WHAT YOU SHOULD DO. The answer must consist only of the lines in the records below from the line with "предметной области трехмерной (133, 212)" to the line with "Knoten oder einer Master-Lizenz [123, 735]", both included, copied word for word with every picture left out.

PROVIDED ENTRIES.

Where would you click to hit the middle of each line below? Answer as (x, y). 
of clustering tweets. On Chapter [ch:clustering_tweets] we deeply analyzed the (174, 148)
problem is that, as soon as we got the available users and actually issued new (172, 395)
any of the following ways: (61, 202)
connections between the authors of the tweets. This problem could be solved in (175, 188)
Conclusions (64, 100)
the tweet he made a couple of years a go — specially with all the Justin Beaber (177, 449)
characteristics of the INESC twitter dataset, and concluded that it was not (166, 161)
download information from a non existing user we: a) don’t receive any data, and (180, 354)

* * *

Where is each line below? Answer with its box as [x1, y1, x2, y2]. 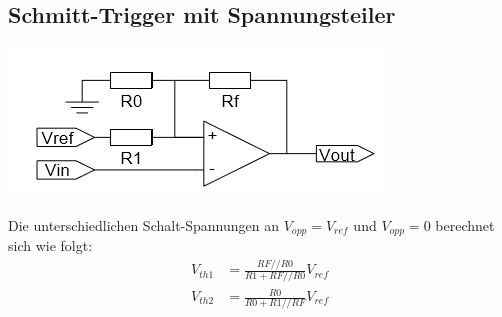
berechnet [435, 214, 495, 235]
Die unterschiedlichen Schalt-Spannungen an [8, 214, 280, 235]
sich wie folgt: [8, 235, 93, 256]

* * *

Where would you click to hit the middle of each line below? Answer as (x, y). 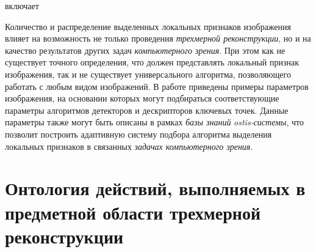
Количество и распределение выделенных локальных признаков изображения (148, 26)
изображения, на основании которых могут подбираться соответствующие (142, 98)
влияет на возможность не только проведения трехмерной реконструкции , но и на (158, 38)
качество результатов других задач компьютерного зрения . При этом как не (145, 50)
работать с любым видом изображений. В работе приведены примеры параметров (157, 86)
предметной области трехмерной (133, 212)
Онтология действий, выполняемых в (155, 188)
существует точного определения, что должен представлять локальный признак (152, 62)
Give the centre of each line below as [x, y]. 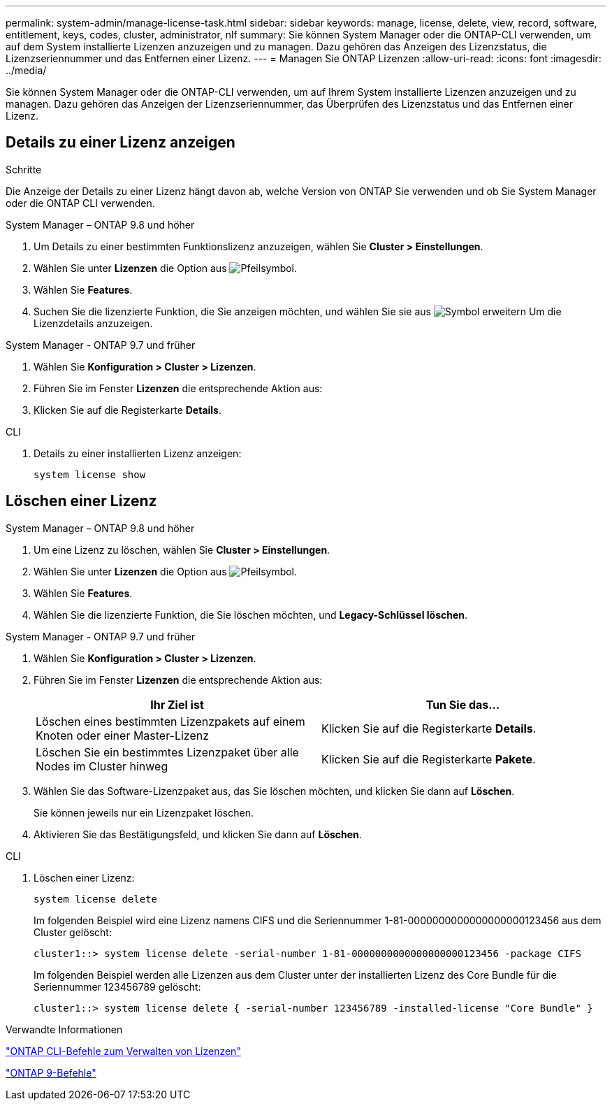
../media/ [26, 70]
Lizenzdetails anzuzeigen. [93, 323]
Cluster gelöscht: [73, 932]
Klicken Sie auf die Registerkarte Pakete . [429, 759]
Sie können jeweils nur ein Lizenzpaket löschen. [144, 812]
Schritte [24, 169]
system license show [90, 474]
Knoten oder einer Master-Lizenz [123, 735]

RESULT.
предметной области трехмерной (133, 212)
Онтология действий, выполняемых в (155, 188)
существует точного определения, что должен представлять локальный признак (152, 62)
Give the centre of each line below as [x, y]. 
../media/ [26, 70]
Lizenzdetails anzuzeigen. [93, 323]
Cluster gelöscht: [73, 932]
Klicken Sie auf die Registerkarte Pakete . [429, 759]
Sie können jeweils nur ein Lizenzpaket löschen. [144, 812]
Schritte [24, 169]
system license show [90, 474]
Knoten oder einer Master-Lizenz [123, 735]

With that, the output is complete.